Ivey International Centre for Health Innovation
Key project steps
Utilizing existing data to create step-down rules
The team were able to utilize existing data from LHSC’s patient management system, containing patient arrival times and characteristics, as well as precise patient transfer files.
This provided a view of the individual beds where the patients came to and from in each hospital unit. Additionally, as nursing workloads are recorded at upon arrival and once daily, as well as when the patient leaves the unit, the team had access to data on the NEM scoring process for every patient that went into the MSICU.
Distributions could then be created, along with a patient flow matrix and step-down rules to power the simulation.
Planning the simulation
To take into account the various entry points and congestion that occurs in the hospital, and assess how these complexities could potentially impact the use of level 2 beds, the team made the decision to simulate the entirety of the hospital patient flow.
The simulation also included stochastic attributes, such as the probability of death, to give a fully accurate representation of what really happens in the ICU.
Validation and testing step-down bed scenarios
After validating the accuracy of the base simulation against the current system performance, the team could run different scenarios to identify the best approach to the implementation of level 2 beds:Scenario one
Adding up to 20 beds in a new level 2/step-down unit, with no changes to existing MSICU beds.Scenario two
Re-allocation of existing capacity by converting some of the 25 MSICU beds into level 2 beds.Scenario three
Adding 5 extra beds to bring total MSICU capacity to 30 beds, allocating these between the MSICU and a new level 2 unit.
"The results from the simulation were very helpful and provided additional evidence to reinforce our decision-making. It has been a very useful project to be involved with on a very relevant question."
London Health Sciences Centre
Reducing MSICU length of stay
The simulation showed that as the number of level 2 beds increased, patient length of stay could also drop dramatically.
From the baseline of 160 hours per patient, in the beginning there is a sharp increase.
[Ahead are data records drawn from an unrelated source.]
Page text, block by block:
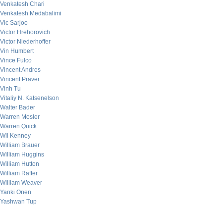
Venkatesh Chari
Venkatesh Medabalimi
Vic Sarjoo
Victor Hrehorovich
Victor Niederhoffer
Vin Humbert
Vince Fulco
Vincent Andres
Vincent Praver
Vinh Tu
Vitaliy N. Katsenelson
Walter Bader
Warren Mosler
Warren Quick
Wil Kenney
William Brauer
William Huggins
William Hutton
William Rafter
William Weaver
Yanki Onen
Yashwan Tup

As patient flow into the level 2 unit improves, there would be a sharp drop – eventually reaching a threshold of roughly 60 hours. In the scenarios where beds are reallocated from existing capacity, the level 2 unit would eventually become bottlenecked by the MSICU, with length of stay starting to increase again from this point.
Reducing patient length of stay by up to 100 hours per patient would provide substantial extra capacity as ICU beds are released to receive new patients that emerge from the operating room.
Achievements with Simul8
Using Simul8, LHSC could quickly run each of the scenarios and get detailed results around the key metrics of cost, length of stay and utilization of the MSICU and level 2 beds.
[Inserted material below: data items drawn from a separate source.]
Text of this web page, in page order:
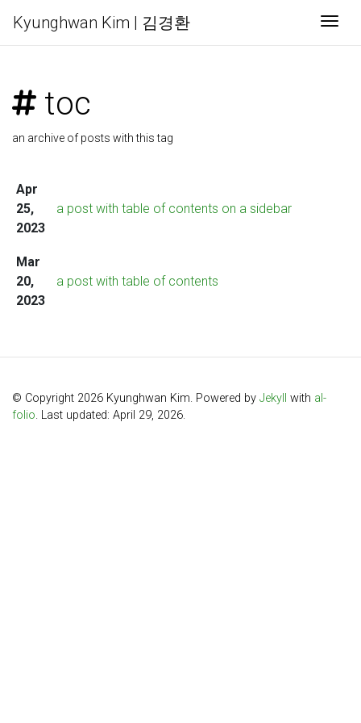
Kyunghwan Kim | 김경환
toc
an archive of posts with this tag
Apr
25,
2023
a post with table of contents on a sidebar
Mar
20,
2023
a post with table of contents
© Copyright 2026 Kyunghwan Kim. Powered by Jekyll with al-
folio. Last updated: April 29, 2026.

Across all scenarios, it was found that simulating level 2 beds into the current patient flow generally provided a positive impact - reducing occupancy, decreasing length of stay of MSICU patients, as well as saving and costs. Comparing the three different scenarios to the baseline results, it was found that converting existing capacity from the MSICU would provide an optimal balance on return, rather than adding new, additional capacity.
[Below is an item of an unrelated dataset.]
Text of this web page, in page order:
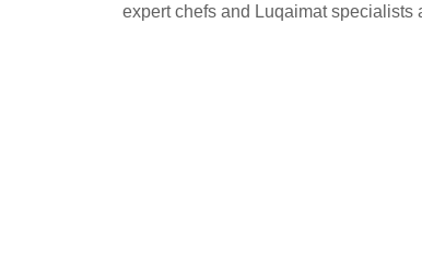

Adding the NEM scoring process and the stochastic death probability process into the simulation proved to also be very useful, helping identify the point where patients could be stepped down from an ICU bed to a level 2 bed. With the project delivering many valuable insights, LHSC are now looking at using simulation in their sister hospital, Victoria Hospital, as well as creating simulations to look at the impact of having dedicated long-stay beds.